M. Ma a exprimé l'espoir que ce sommet pourrait être un pas supplémentaire vers une normalisation des relations.

Il a aussi abordé des sujets sensibles pour les Taïwanais, notamment l'arsenal de missiles chinois dirigé vers l'île, et la politique de Pékin qui marginalise Taïwan sur le plan diplomatique.

Taïwan a perdu son siège aux Nations unies en 1971 au profit de la Chine, et seuls 22 pays reconnaissent formellement l'île, ce qui provoque un important ressentiment parmi les Taïwanais.

Aux yeux de J. Michael Cole, un expert de la Chine, le sommet a abordé des généralités et ne changera rien.

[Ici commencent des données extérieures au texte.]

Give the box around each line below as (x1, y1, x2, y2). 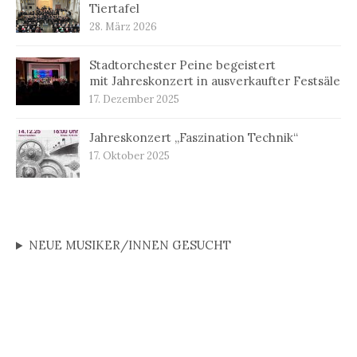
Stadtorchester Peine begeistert (89, 57, 276, 73)
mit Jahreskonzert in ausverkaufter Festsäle (89, 73, 340, 89)
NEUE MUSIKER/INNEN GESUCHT (28, 237, 231, 253)
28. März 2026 (89, 20, 157, 34)
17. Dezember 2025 (89, 92, 179, 107)
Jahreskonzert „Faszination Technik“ (89, 130, 298, 146)
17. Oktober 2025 (89, 149, 170, 163)
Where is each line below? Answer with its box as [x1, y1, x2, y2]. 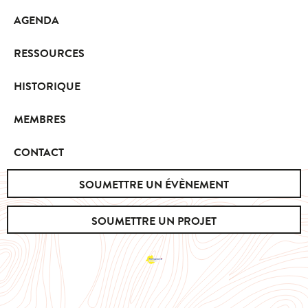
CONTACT [14, 144, 64, 162]
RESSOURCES [14, 45, 85, 63]
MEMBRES [14, 111, 66, 129]
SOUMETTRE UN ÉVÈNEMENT [79, 177, 229, 194]
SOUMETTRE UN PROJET [91, 212, 217, 230]
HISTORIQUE [14, 78, 80, 96]
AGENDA [14, 12, 59, 30]

Il a observé que le prochinois Ma, artisan d'un rapprochement avec Pékin depuis son élection en 2008, quitterait bientôt le pouvoir dans la mesure où il ne peut se représenter à la présidentielle de janvier à Taïwan.

"Danger pour Taïwan"

La Chine considère Taïwan comme une partie de son territoire qui doit être réunifiée, par la force si nécessaire, tandis que Taïwan s'est forgé une identité propre depuis 66 ans.

Le rapprochement avec la Chine rencontre ainsi beaucoup d'opposition sur l'île, où des protestataires ont brandi des pancartes "Indépendance de Taïwan" et tenté de prendre d'assaut le parlement de Taipei dans la nuit ayant précédé le sommet.

L'opposition accuse M. Ma d'avoir voulu à travers ce sommet favoriser son parti, le KMT, donné perdant à la présidentielle de janvier.

"Après avoir regardé la rencontre Ma-Xi à la télévision, je pense que la plupart des Taïwanais comme moi se sentent très déçus", a réagi la dirigeante du Parti démocratique d'opposition (PDP), Tsai Ing-wen, favorite de la présidentielle.

Pour le politologue Jean-Pierre Cabestan, de l'Université baptiste de Hong Kong, le président chinois a fait "une offensive de charme" à l'occasion de ce sommet qui restera comme "un moment historique".

"Mais le danger est évident pour Taïwan de se rapprocher trop du pouvoir qui menace son existence même en tant qu'entité indépendante de fait", souligne l'expert.

"L'intérêt de Pékin est de renforcer l'interdépendance entre Taïwan et la Chine, pas de la réduire. Pékin a donc intérêt à maintenir le plus de canaux de communications possibles."